We show here an example in which Algorithm 1 converge while SNM diverge. Let n be a positive integer. Consider the problem posed in Example 4 such that \(Q=(P' P)^2\in {\mathcal {S}}^{n}_{+} \) where \(P=(p_{ij} )_{1\le i,j \le n}\) and

$$\begin{aligned} p_{ij}=\frac{\vert i-j \vert }{i+j} \end{aligned}$$

It is clear that the exact solution of the SDNCP(F) is \((X^{*},S^{*})=(P'P,0_{n})\). We apply Algorithm 1 and SNM to solve the SDNCP(F), with initial guess \( (X_{0},S_{0})=(1.25* P'P,0.1*I_{n})\) which is closed to \((X^{*},S^{*})\) and \(\alpha =0.5\) and \(\mu _k=\frac{1}{2^{k+1}}\). For different values of n we obtain results showing in Table 8.

Table 8 Convergence of Algorithm 1 and divergence of SNM for \(n=4, 10, 15\)
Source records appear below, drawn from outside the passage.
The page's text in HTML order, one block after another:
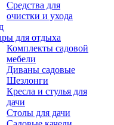
Средства для
очистки и ухода
для отдыха
Комплекты садовой
мебели
Диваны садовые
Шезлонги
Кресла и стулья для
дачи
Столы для дачи
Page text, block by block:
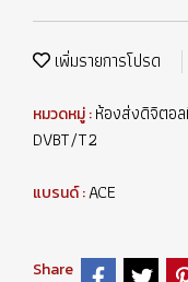
เพิ่มรายการโปรด
หมวดหมู่ :ห้องส่งดิจิตอ
DVBT/T2
แบรนด์ :ACE
Share
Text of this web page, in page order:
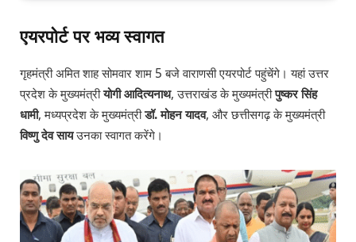
एयरपोर्ट पर भव्य स्वागत
गृहमंत्री अमित शाह सोमवार शाम 5 बजे वाराणसी एयरपोर्ट पहुंचेंगे। यहां उत्तर
प्रदेश के मुख्यमंत्रीयोगी आदित्यनाथ, उत्तराखंड के मुख्यमंत्रीपुष्कर सिंह
धामी, मध्यप्रदेश के मुख्यमंत्रीडॉ. मोहन यादव, और छत्तीसगढ़ के मुख्यमंत्री
विष्णु देव सायउनका स्वागत करेंगे।
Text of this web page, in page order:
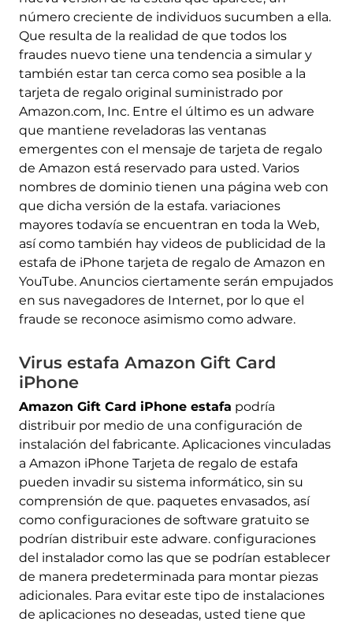
número creciente de individuos sucumben a ella.
Que resulta de la realidad de que todos los
fraudes nuevo tiene una tendencia a simular y
también estar tan cerca como sea posible a la
tarjeta de regalo original suministrado por
Amazon.com, Inc. Entre el último es un adware
que mantiene reveladoras las ventanas
emergentes con el mensaje de tarjeta de regalo
de Amazon está reservado para usted. Varios
nombres de dominio tienen una página web con
que dicha versión de la estafa. variaciones
mayores todavía se encuentran en toda la Web,
así como también hay videos de publicidad de la
estafa de iPhone tarjeta de regalo de Amazon en
YouTube. Anuncios ciertamente serán empujados
en sus navegadores de Internet, por lo que el
fraude se reconoce asimismo como adware.
Virus estafa Amazon Gift Card
iPhone
Amazon Gift Card iPhone estafa podría
distribuir por medio de una configuración de
instalación del fabricante. Aplicaciones vinculadas
a Amazon iPhone Tarjeta de regalo de estafa
pueden invadir su sistema informático, sin su
comprensión de que. paquetes envasados, así
como configuraciones de software gratuito se
podrían distribuir este adware. configuraciones
del instalador como las que se podrían establecer
de manera predeterminada para montar piezas
adicionales. Para evitar este tipo de instalaciones
de aplicaciones no deseadas, usted tiene que

For \(n=4\) we get using Algorithm 1 the following approximation \((X_{28} , S_{28})\) of exact solution \((P'P,0_{n})\) :

$$\begin{aligned} X_{28}= \left( \begin{array}{cccc} 0.7211 &{} 0.3000 &{} 0.1524 &{} 0.1825\\ 0.3000 &{} 0.2622 &{} 0.2143 &{} 0.2286\\ 0.1524 &{} 0.2143 &{} 0.3104 &{} 0.3667\\ 0.1825 &{} 0.2286 &{} 0.3667 &{} 0.4915 \end{array} \right) \end{aligned}$$

and

$$\begin{aligned} S_{28}=10^{-9}*\left( \begin{array}{cccc} 0.0023 &{}-0.0117 &{} 0.0306 &{} -0.0198\\ -0.0117 &{} 0.0404 &{} -0.1048 &{} 0.0653\\ 0.0306 &{} -0.1048 &{} 0.2031 &{} -0.1177\\ -0.0198 &{} 0.0653 &{} -0.1177&{} 0.0649 \end{array} \right) \end{aligned}$$

6 Conclusion

In this paper, we proposed a new smooth NCP matrix function and studied various properties of this function. Using these properties, we reformulated the SDNCP(F) problem as a smooth equation. We proved that Newton’s method can not be applied to solve this matrix equation since we can not guarantee that its Jacobian operator is invertible at each iteration. So, we applied a quasi-Newton’s method and proved that the convergence is superlinear. Also we give some developments of the smoothing Newton’s method for solving this problem. We concluded this paper by some numerical tests which confirm the theoretical results and demonstrate the efficiency of the proposed method, and we compared between the both methods.